Extracted records Start Marker
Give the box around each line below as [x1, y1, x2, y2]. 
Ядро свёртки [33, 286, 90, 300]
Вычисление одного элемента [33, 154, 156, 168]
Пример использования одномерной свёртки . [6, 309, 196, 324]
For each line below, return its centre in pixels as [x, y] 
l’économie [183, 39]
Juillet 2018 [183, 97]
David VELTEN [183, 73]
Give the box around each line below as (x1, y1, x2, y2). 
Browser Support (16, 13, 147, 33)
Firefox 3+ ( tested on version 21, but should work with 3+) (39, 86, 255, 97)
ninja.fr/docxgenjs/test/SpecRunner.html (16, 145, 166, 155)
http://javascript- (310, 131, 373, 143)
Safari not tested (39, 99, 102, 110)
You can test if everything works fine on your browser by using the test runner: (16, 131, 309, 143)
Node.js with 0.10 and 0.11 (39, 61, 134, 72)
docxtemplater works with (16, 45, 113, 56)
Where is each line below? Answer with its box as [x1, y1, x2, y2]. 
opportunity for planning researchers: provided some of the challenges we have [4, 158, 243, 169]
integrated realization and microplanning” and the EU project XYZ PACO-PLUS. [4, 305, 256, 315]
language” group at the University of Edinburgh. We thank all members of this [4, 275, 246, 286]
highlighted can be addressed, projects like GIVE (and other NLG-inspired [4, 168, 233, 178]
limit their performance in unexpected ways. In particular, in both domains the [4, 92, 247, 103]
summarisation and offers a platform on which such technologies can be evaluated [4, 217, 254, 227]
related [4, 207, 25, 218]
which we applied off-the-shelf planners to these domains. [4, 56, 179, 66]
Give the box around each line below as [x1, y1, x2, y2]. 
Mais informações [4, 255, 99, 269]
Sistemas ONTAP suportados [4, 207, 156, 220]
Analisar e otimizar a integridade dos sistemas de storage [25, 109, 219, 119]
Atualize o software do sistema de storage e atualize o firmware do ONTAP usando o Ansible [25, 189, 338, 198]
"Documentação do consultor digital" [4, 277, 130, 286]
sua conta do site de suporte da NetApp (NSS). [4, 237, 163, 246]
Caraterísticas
Extracted records End Marker
**About this task**
Word for word, retype each record.

**Finished task**
Give the box around each line below as [x1, y1, x2, y2]. 
Ядро свёртки [33, 286, 90, 300]
Вычисление одного элемента [33, 154, 156, 168]
Пример использования одномерной свёртки . [6, 309, 196, 324]
For each line below, return its centre in pixels as [x, y] 
l’économie [183, 39]
Juillet 2018 [183, 97]
David VELTEN [183, 73]
Give the box around each line below as (x1, y1, x2, y2). 
Browser Support (16, 13, 147, 33)
Firefox 3+ ( tested on version 21, but should work with 3+) (39, 86, 255, 97)
ninja.fr/docxgenjs/test/SpecRunner.html (16, 145, 166, 155)
http://javascript- (310, 131, 373, 143)
Safari not tested (39, 99, 102, 110)
You can test if everything works fine on your browser by using the test runner: (16, 131, 309, 143)
Node.js with 0.10 and 0.11 (39, 61, 134, 72)
docxtemplater works with (16, 45, 113, 56)
Where is each line below? Answer with its box as [x1, y1, x2, y2]. 
opportunity for planning researchers: provided some of the challenges we have [4, 158, 243, 169]
integrated realization and microplanning” and the EU project XYZ PACO-PLUS. [4, 305, 256, 315]
language” group at the University of Edinburgh. We thank all members of this [4, 275, 246, 286]
highlighted can be addressed, projects like GIVE (and other NLG-inspired [4, 168, 233, 178]
limit their performance in unexpected ways. In particular, in both domains the [4, 92, 247, 103]
summarisation and offers a platform on which such technologies can be evaluated [4, 217, 254, 227]
related [4, 207, 25, 218]
which we applied off-the-shelf planners to these domains. [4, 56, 179, 66]
Give the box around each line below as [x1, y1, x2, y2]. 
Mais informações [4, 255, 99, 269]
Sistemas ONTAP suportados [4, 207, 156, 220]
Analisar e otimizar a integridade dos sistemas de storage [25, 109, 219, 119]
Atualize o software do sistema de storage e atualize o firmware do ONTAP usando o Ansible [25, 189, 338, 198]
"Documentação do consultor digital" [4, 277, 130, 286]
sua conta do site de suporte da NetApp (NSS). [4, 237, 163, 246]
Caraterísticas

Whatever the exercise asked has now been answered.